En esta composición, el poeta en primera persona empieza preguntándose sobre el origen de la encina (!), tema lírico que desarrolla -a la manera de una oda- en casi todo el poema uniendo elementos de la naturaleza y del hábitat extremeño con unas imágenes poéticas de gran fuerza plástica y sentimental, para acabar con una casi total identificación -que es amor y admiración- con el paisaje del encinar tan característico de esta región.

«Compuerta» es un poema de Luis Chamizo -autor extremeño de la primera mitad del siglo XX, ejemplo de lo que se denomina literatura regionalista- que pertenece a su obra El miajón de los castúos, una colección de poemas escritos en lo que se llama castúo, el habla oral extremeña de la provincia de Badajoz, y que acabó por nombrar a toda el habla extremeña.

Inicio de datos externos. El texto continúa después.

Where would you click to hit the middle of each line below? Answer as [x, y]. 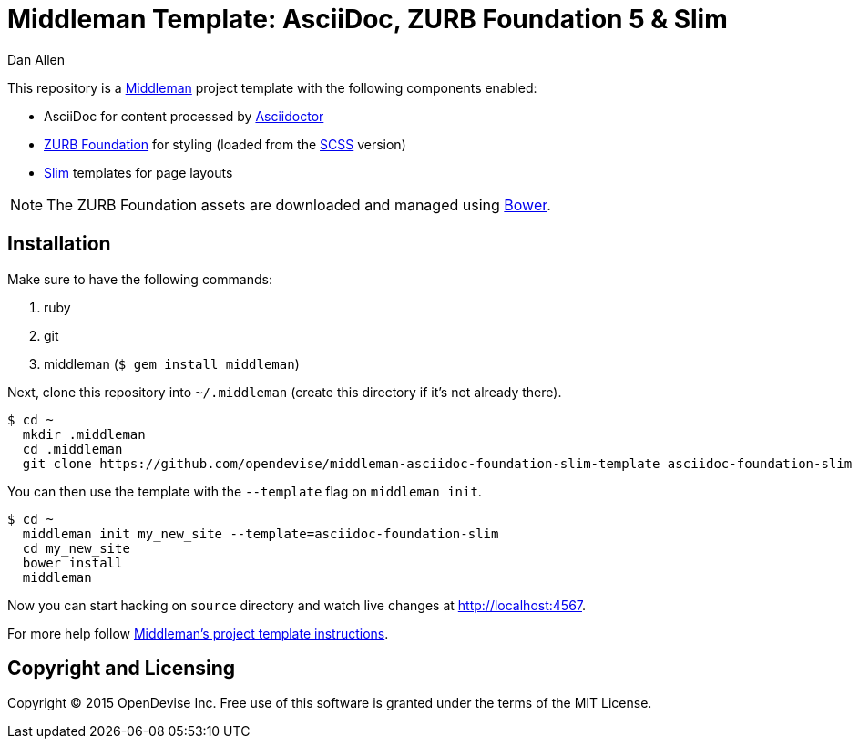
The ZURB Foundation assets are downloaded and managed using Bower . [299, 204]
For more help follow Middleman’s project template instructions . [198, 633]
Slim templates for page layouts [138, 172]
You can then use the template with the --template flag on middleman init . [245, 491]
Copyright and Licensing [122, 669]
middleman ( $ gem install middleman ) [172, 363]
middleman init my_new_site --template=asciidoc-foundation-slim [261, 533]
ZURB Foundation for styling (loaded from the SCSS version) [225, 144]
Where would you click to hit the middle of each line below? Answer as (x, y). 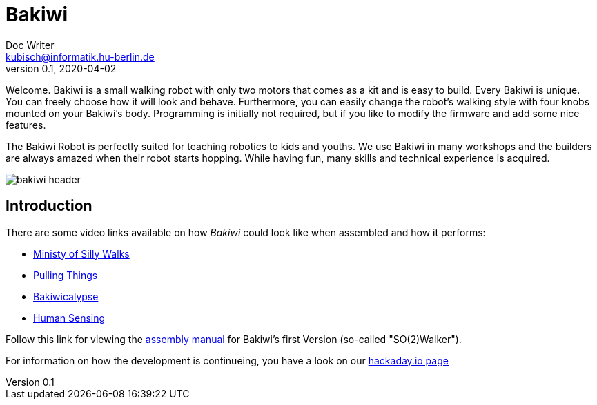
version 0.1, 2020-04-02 (61, 68)
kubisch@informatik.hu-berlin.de (80, 56)
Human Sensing (69, 318)
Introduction (49, 206)
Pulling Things (66, 275)
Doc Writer (30, 45)
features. (26, 125)
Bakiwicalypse (66, 296)
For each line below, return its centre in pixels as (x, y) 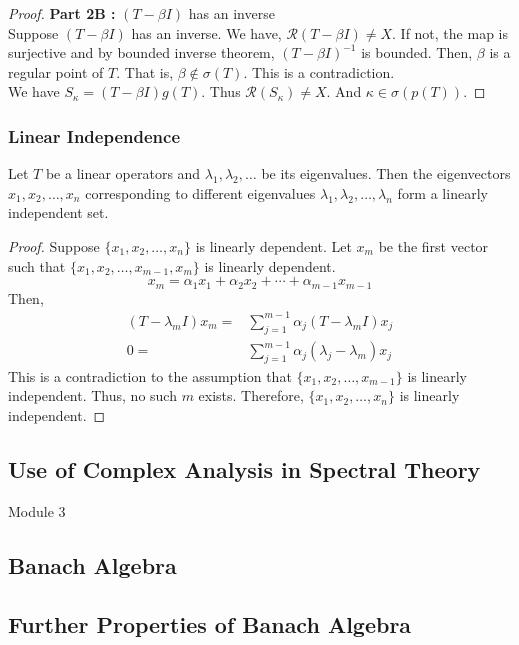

En esta composición -la que abre el libro y posiblemente la más conocida dentro de él-, el yo poético se dirige a los pasajeros de un tren que pasa por las tierras extremeñas y los anima vehementemente para que se fijen en los extremeños y vean todo lo bueno que tienen de ver; una declaración de cualidades y una llamada a ser centro de atención de los demás. Un posible sentido del título puede referirse a la ventana del tren, desde donde se establece el contacto.

Resulta irónico que uno de los poemas extremeños más famosos trate del tren, cuando ahora es un signo de la falta de inversión en la región extremeña (recuérdese el discurso de Luis Landero en la entrega de medallas del Día de Extremadura del 2022, cuando calificó a los políticos de canallas a propósito de la ausencia de un tren digno en el Sureste español).

“Hervás” es un poema de Miguel de Unamuno escritor y filósofo español perteneciente a la llamada generación del 98; considerado, en cierta medida, su maestro, cultivó todos los géneros literarios: ensayo, novela, poesía, periodismo y teatro- que contiene una poetización del pasado y del presente de la bellísima localidad cacereña; un ejemplo de la topolírica, de los poemas dedicados a lugares.

Durante el mes de agosto ha tenido lugar el incendio de Jarilla, que ha afectado sobre todo al Valle del Jerte y al Valle del Ambroz; un desastre medioambiental del que se espera una recuperación lo más rápida posible.

Gracias a María Teresa Martínez, miembro de la asociación cultural La ventana literaria, de Almendralejo, por la lectura de “Encinas”; a Félix Zambrano, docente emérito y durante muchos años director del CEIP Antonio Machado de Almendralejo por la lectura de “Compuerta”; y a Begoña Martín, gerente de la casa rural Ciudad de Verdeoliva, de Segura de Toro, por la lectura de “Hervás”.